Farm income, land values remain under pressure

Midwest and Midsouth farm income and quality farmland values continued to decline during the second quarter of 2016, according to the latest Agricultural Finance Monitor published by the Federal Reserve Bank of St. Louis. The survey was conducted from June 15-June 30, 2016. The results were based on the responses of 32 agricultural banks located within the boundaries of the Eighth Federal Reserve District.

The Eighth District comprises all or parts of the following seven Midwest and Midsouth states: Arkansas, Illinois, Indiana, Kentucky, Mississippi, Missouri and Tennessee. The survey also included three special questions about the financial condition of agricultural borrowers and if they are turning to other financing sources to meet their credit needs.

Farm income falls along with household spending and capital expenditures

Amid a decline in crop prices, lenders reported that farm income continued to trend lower during the second quarter of 2016, compared with the same period a year ago. Based on a diffusion index methodology with a base of 100 (results above 100 indicate proportionately higher income compared with the same quarter a year earlier; results lower than 100 indicate lower income), the farm income index was at 24 for the second quarter, up slightly from the previous quarter's record low level of 20. Looking ahead at the third quarter, lenders said they expect farm incomes to continue to be under downward pressure from a year earlier.

"In general, farmers in our region have only been able to survive declining commodity prices the past 24 months due to conservative spending, improved efficiency, and good crop yields," an Arkansas lender said. "A reduction in the yield or quality of crops, increases in input costs, or continued low commodity prices could be the tipping point for many under-capitalized operations. No producer can out-yield low prices."

Household spending and capital expenditures were also weak in the second quarter, compared with this time a year ago, with the household spending index at 66 and the capital spending index at 34. Lenders said they also expect this trend to continue in the third quarter.

Declines in quality farmland value moderate; ranchland or pastureland values and cash rents plunge

After dropping 6.4 percent on a year-over-year basis in the first quarter, quality farmland values declined only 0.7 percent in the second quarter. However, the majority of lenders indicated that they expected values to continue to trend downward into the third quarter. Meanwhile, cash rents for quality farmland tumbled 10 percent during the second quarter. Year-over-year ranchland or pastureland values fell 7.4 percent, compared with last quarter's 0.1 percent increase. Cash rents for ranchland or pastureland plunged 20.7 percent from last year, compared with a decline of 2.2 percent reported in the first quarter.

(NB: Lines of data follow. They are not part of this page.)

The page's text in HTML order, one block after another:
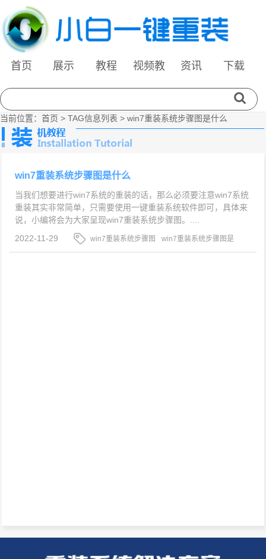
首页 展示 教程
视频教
资讯 下载
当前位置： 首页 > TAG信息列表 > win7重装系统步骤图是什么
win7重装系统步骤图是什么
当我们想要进行win7系统的重装的话，那么必须要注意win7系统
重装其实非常简单，只需要使用一键重装系统软件即可，具体来
说，小编将会为大家呈现win7重装系统步骤图。....
2022-11-29
win7重装系统步骤图
win7重装系统步骤图是
什么
win7重装系统的方法

Special questions on agricultural borrowers' financial health

The second quarter survey also asked lenders three special questions regarding the financial condition of agricultural borrowers and their use of additional sources of agricultural financing to meet their credit needs. The first question asked lenders to assess the overall change in the financial condition of their agricultural borrowers (farmers and/or ranchers) compared with the prior year, based on five categories ranging from significant deterioration to significant improvement.

The lenders' responses showed that 14 percent assessed their borrowers as having experienced significant deterioration in their financial conditions, with 66 percent reporting modest deterioration. Meanwhile, 17 percent of the lenders said their borrowers had experienced no change, while 3 percent said their borrowers' financial conditions showed a significant improvement.

The second question asked the lenders to assess which of the following three categories of borrowers are most exposed to a prolonged downturn in farm income: highly-leveraged land owners with little equity, tenant farmers with cash rental arrangements, or farmers or ranchers with livestock operations.

Close to 50 percent of the lenders responded that tenant farmers with cash rental arrangements as the group most at risk to a prolonged downturn in farm incomes. Meanwhile, 38 percent of the lenders thought highly-leveraged land owners with little equity would be the most exposed, with 14 percent ranking farmers or ranchers with livestock operations as the most exposed.

The third question asked lenders if they believed farmers and/or ranchers in their areas have increased their borrowing this year from other sources to meet their agricultural credit needs. These other sources included other commercial banks, federal guaranteed programs, the Farm Credit System and captured finance companies.

A majority of lenders indicated that borrowers have increased borrowing from federal guaranteed programs, but not from the other sources.